Education, Outreach, & Community Engagement

Lake Expedition 2020: The GLEON Fellowship Program (GFP) has accepted nine fellows for Lake Expedition 2020, which is a team science training program offered through the Global Lake Ecological Observatory Network (GLEON; gleon.org). The GFP trains cohorts of graduate students to use the rich information content of large and diverse data sets, operate effectively in diverse international teams, and communicate outcomes to a broad range of audiences. In 2020-2022, the GFP is partnering with the NSF-funded project, Harnessing the Data Revolution (HDR), to apply machine learning techniques to aquatic problems.
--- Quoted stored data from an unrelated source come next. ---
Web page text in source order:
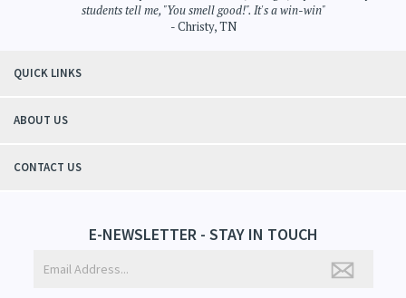
students tell me, "You smell good!". It's a win-win"
- Christy, TN
QUICK LINKS
ABOUT US
CONTACT US
E-NEWSLETTER - STAY IN TOUCH
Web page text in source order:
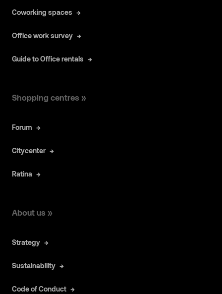
Coworking spaces
Office work survey
Guide to Office rentals
Shopping centres »
Forum
Citycenter
Ratina
About us »
Strategy
Sustainability
Code of Conduct
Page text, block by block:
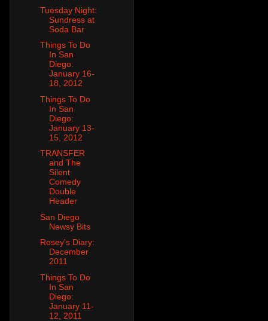
Tuesday Night:
Sundress at
Soda Bar
Things To Do
In San
Diego:
January 16-
18, 2012
Things To Do
In San
Diego:
January 13-
15, 2012
TRANSFER
and The
Silent
Comedy
Double
Header
San Diego
Newsy Bits
Rosey's Diary:
December
2011
Things To Do
In San
Diego:
January 11-
12, 2011
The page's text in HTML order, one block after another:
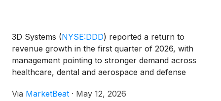
3D Systems (NYSE:DDD) reported a return to
revenue growth in the first quarter of 2026, with
management pointing to stronger demand across
healthcare, dental and aerospace and defense
refreshed printer platforms. President and CEO Dr.
Via MarketBeat · May 12, 2026

Our team is active in creating programs, courses, and a training environment with a special focus on integrating the research results of KGML and its applications in computing, ecology, hydrology, climate/weather and translational biology. Our goal is to attract and prepare the next generation of the workforce by bringing a convergent mindset to science and engineering research. More specifically, to produce students with technical depth and an integrative, transdisciplinary understanding of the core theoretical concepts in machine learning and how those concepts relate to relevant application domains, Kumar, Zhang, Ebert-Uphoff, and Steinbach will integrate the research results of this project as real-world projects into their data mining courses and workshops, and Janes, Barnes, Duffy, Dugan, and Hanson will integrate the machine learning tools developed in this project in their disciplinary courses. Recently, Kumar has designed and will teach a new course on AI for Earth, which focuses on the use of ML for analyzing the Earth system. The results of this research will be used to enhance this course. Similarly, Ebert-Uphoff and Barnes have recently formed a machine learning club in the atmospheric science department at CSU, into which KGML will be integrated. Furthermore, the team will support the researchers with convergence education through experiential learning such as collaboration, embedding, integration, deployment, etc. and learn about team science approaches and interdisciplinary habits of the mind. To gain a significantly more diverse student body in the related STEM degree programs and to leverage all of the benefits that diversity brings to our research and education programs, the team will grow existing and initiate new activities focused on recruiting, mentoring, and retaining women and other groups underrepresented in the related fields. Through the aforementioned activities, KGML will train a diverse group of researchers to:

  1. inspire innovative thinking within the workforce,

  2. transition fluently across disciplinary boundaries,

  3. integrate machine learning tools to solve problems important in society, and

  4. lead by sharing advances through publications, community outreach, teaching, or product commercialization.

Results of our work will be disseminated through five workshops to further advertise our work to the relevant communities to ensure that any advances are brought to the attention of those who can most benefit from them. In addition, our KGML results and code will be freely available use on our webpage for the wider community. Our team has a strong history of providing their software for public download. Providing the KGML code will allow us to reach out to and receive valuable feedback from the involved domain sciences. Curated data sets will also be available on the website to serve as benchmarks for the ML community to encourage the development of novel KGML algorithms. We also have a strong track record of publishing scientific data, e.g., a public ocean eddies database and a web-viewer for visualizing water bodies around the globe. Additionally, two of the team members serve on the steering committee of the Research Coordination Network on IS-GEO funded by NSF’s EarthCube initiative, a community-wide effort to develop a cyberinfrastructure for integrating and sharing data, analysis methods, and workflows that will accelerate scientific knowledge discovery in the Geosciences. This effort will be leveraged in this project. Finally, we will leverage the connections of our team members to researchers from federal agencies and academia: USGS (UW and UMN), NCAR (CSU), NOAA (CSU), and the Biocomplexity Institute (UVA).